# John "Funky Cold" Medina:  SF Fraud



## Marauder06 (Jun 13, 2013)

You guys are going to like this one...

http://guardianofvalor.com/cpt-john-funky-cold-medina-special-forcesranger-superhero/


----------



## shortbrownguy (Jun 13, 2013)

I have no words...


----------



## Mac_NZ (Jun 13, 2013)

Holy snapping duck shit.


----------



## SpongeBob*24 (Jun 13, 2013)

Seems legit to me...if the lady at clothing and sales sold him the badges and tabs that means he can where them...............

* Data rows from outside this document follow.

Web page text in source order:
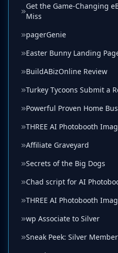
Get the Game-Changing
Miss
pagerGenie
Easter Bunny Landing
BuildABizOnline Review
Turkey Tycoons Submit a
Powerful Proven Home
THREE AI Photobooth
Affiliate Graveyard
Secrets of the Big Dogs
Chad script for AI
THREE AI Photobooth
wp Associate to Silver
Sneak Peek: Silver
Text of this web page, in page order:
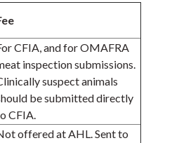
CFIA, and for OMAFRA
inspection submissions.
suspect animals
be submitted directly
CFIA.
offered at AHL. Sent to
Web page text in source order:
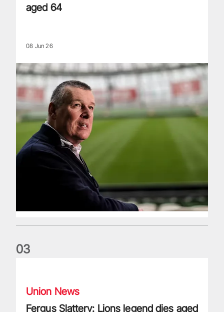
aged 64
08 Jun 26
03
Union News
Fergus Slattery: Lions legend dies aged
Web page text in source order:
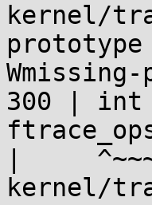
kernel/
300 | int
|
kernel/
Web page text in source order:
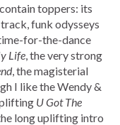
toppers: its
funk odysseys
for-the-dance
Life, the very strong
, the magisterial
I like the Wendy &
U Got The
long uplifting intro
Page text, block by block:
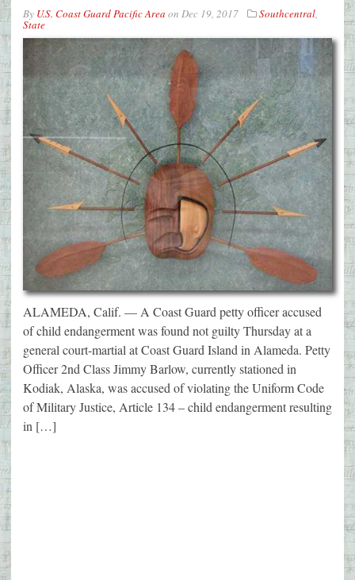
By U.S. Coast Guard Pacific Area on Dec 19, 2017 Southcentral,
State
ALAMEDA, Calif. — A Coast Guard petty officer accused
of child endangerment was found not guilty Thursday at a
general court-martial at Coast Guard Island in Alameda. Petty
Officer 2nd Class Jimmy Barlow, currently stationed in
Kodiak, Alaska, was accused of violating the Uniform Code
of Military Justice, Article 134 – child endangerment resulting
in […]
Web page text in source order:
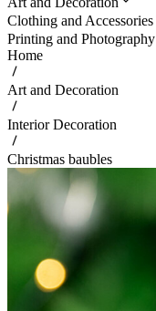
Clothing and Accessories
Printing and Photography
Home
Art and Decoration
Interior Decoration
Christmas baubles
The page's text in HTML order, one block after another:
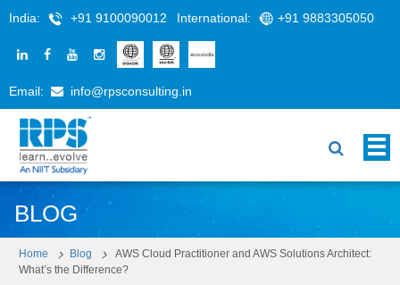
India: +91 9100090012 International: +91 9883305050
Email: info@rpsconsulting.in
BLOG
Home Blog
AWS Cloud Practitioner and AWS Solutions Architect:
What’s the Difference?
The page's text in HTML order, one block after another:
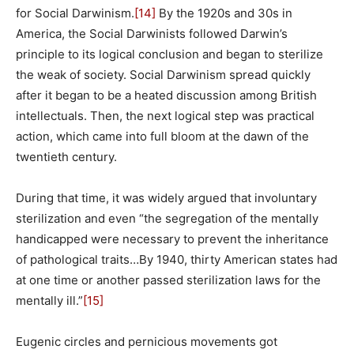
for Social Darwinism.[14] By the 1920s and 30s in
America, the Social Darwinists followed Darwin’s
principle to its logical conclusion and began to sterilize
the weak of society. Social Darwinism spread quickly
after it began to be a heated discussion among British
intellectuals. Then, the next logical step was practical
action, which came into full bloom at the dawn of the
twentieth century.
During that time, it was widely argued that involuntary
sterilization and even “the segregation of the mentally
handicapped were necessary to prevent the inheritance
of pathological traits…By 1940, thirty American states had
at one time or another passed sterilization laws for the
mentally ill.”[15]
Eugenic circles and pernicious movements got
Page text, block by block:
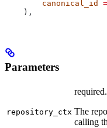
        canonical_id
=
    ),
Parameters
repository_ctx
required.
The
calling
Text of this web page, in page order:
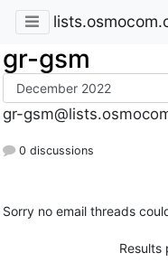
gr-gsm
gr-
0 discussions
Sorry no email threads
Results
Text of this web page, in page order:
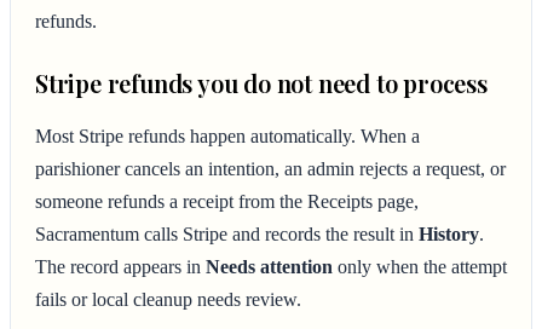
refunds.
Stripe refunds you do not need to process
Most Stripe refunds happen automatically. When a
parishioner cancels an intention, an admin rejects a request, or
someone refunds a receipt from the Receipts page,
Sacramentum calls Stripe and records the result in History.
The record appears in Needs attention only when the attempt
fails or local cleanup needs review.
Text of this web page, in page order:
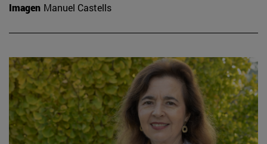
Imagen Manuel Castells
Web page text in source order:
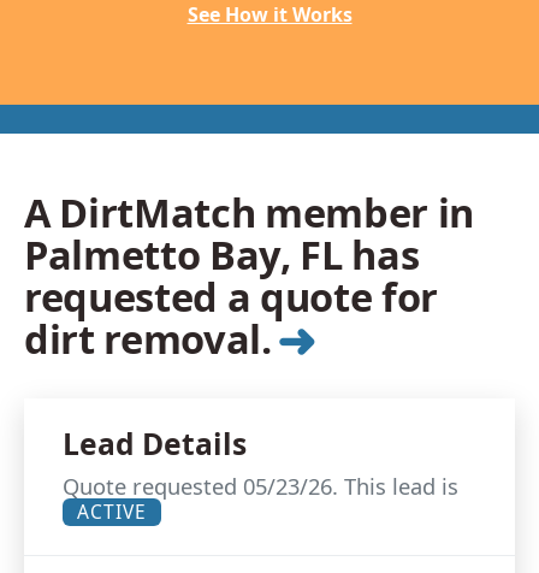
See How it Works
A DirtMatch member in
Palmetto Bay, FL has
requested a quote for
dirt removal.➜
Lead Details
Quote requested 05/23/26. This lead is
ACTIVE
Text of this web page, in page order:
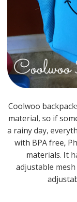
Coolwoo
material, so if
a rainy day,
with BPA free,
materials. It
adjustable
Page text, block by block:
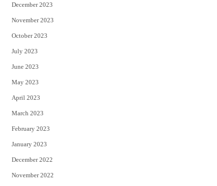
December 2023
November 2023
October 2023
July 2023
June 2023
May 2023
April 2023
March 2023
February 2023
January 2023
December 2022
November 2022
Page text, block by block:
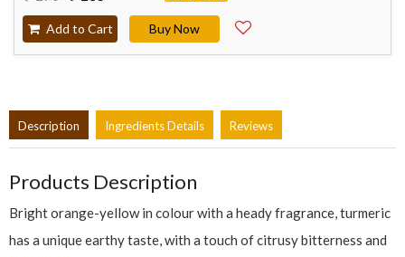
Add to Cart Buy Now
Description Ingredients Details Reviews
Products Description
Bright orange-yellow in colour with a heady fragrance, turmeric
has a unique earthy taste, with a touch of citrusy bitterness and
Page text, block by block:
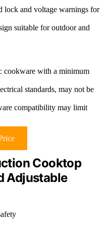
lock and voltage warnings for
suitable for outdoor and
cookware with a minimum
standards, may not be
compatibility may limit
Cooktop
Adjustable
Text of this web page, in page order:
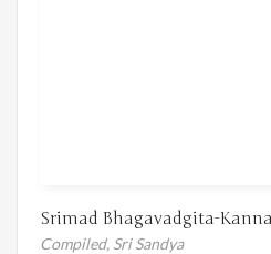
Srimad Bhagavadgita-
Compiled, Sri Sandya
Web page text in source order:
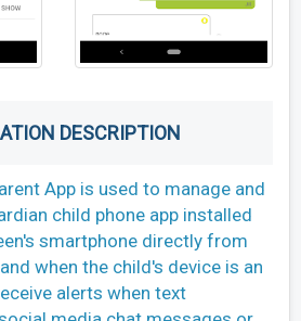
DESCRIPTION
App is used to manage and
child phone app installed
smartphone directly from
when the child's device is an
alerts when text
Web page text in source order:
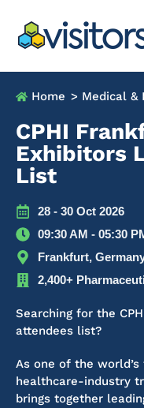
Home > Medical &
CPHI
Exhibitors
List
28 - 30 Oct 2026
09:30 AM - 05:30
Frankfurt,
2,400+
Searching for the
attendees list?
As one of the
healthcare-industry
brings together

Right.........................:blkeye:


----------



## policemedic (Jun 13, 2013)

shortbrownguy said:


> I have no words...



I did, but it seems his Facebook is shut down....


----------



## Lefty375 (Jun 13, 2013)

my brain hurts


----------



## Karoshi (Jun 14, 2013)

What, no Astronaut badge... nothing beats an Astronaut, EVER!


----------



## Atlas (Jun 14, 2013)

Karoshi said:


> What, no Astronaut badge... nothing beats an Astronaut, EVER!


Skip the badge, he's probably already got the suit.

Its like its halloween everyday for these shitbags.

I wonder it must feel like to wake up every single morning and realize your life and contribution to the world has been so lacking that you need to pretend to have been something special in order to account for the amount of oxygen you've waste.


----------



## Coyote (Jun 14, 2013)

God damn, Captain Cluster Fuck needs to find a new hobby.


----------



## Gypsy (Jun 14, 2013)

Karoshi said:


> What, no Astronaut badge... nothing beats an Astronaut, EVER!


 
What about a space craft door gunner?


----------



## Karoshi (Jun 14, 2013)

Everyone knows that there is no door gunner, they use a M153 CROWS II retrofitted to a Soyuz capsule and controlled via a UHF link. The door gunner position was eliminated along with the retirement of the Space Shuttle program, due to lack of funding.


----------



## Kunoichii (Jun 15, 2013)

Ridiculous. 
How would you all handle having someone tell you they are/were SF, or any special ops, and you knew they weren't?
I had a dude come fix my HVAC unit a few months ago, and we started talking about work ( I was on lunch, so in uniform) and he was saying he was CCT/PJ out of Dyess AFB, TX. So after he said that, I knew he wasn't and started asking him simple questions, which he avoided and started getting all jumpy in his story, and tried to change the subject a bunch of times, all the while I'm asking him why he decided, with all his experience, to become an HVAC guy. Blah blah blah, he finished fixing my HVAC unit and went away. He was lying, he knew it and he knew I knew, and that's all I needed.


----------



## Rexus (Jun 15, 2013)

you should check to see if he was actually qualified to fix you air conditioner, he might have been posing


----------



## ebiaihi (Jun 16, 2013)

Maybe a PJ can answer this one. Anybody ever gone from PJ to CCT or vice versa?


----------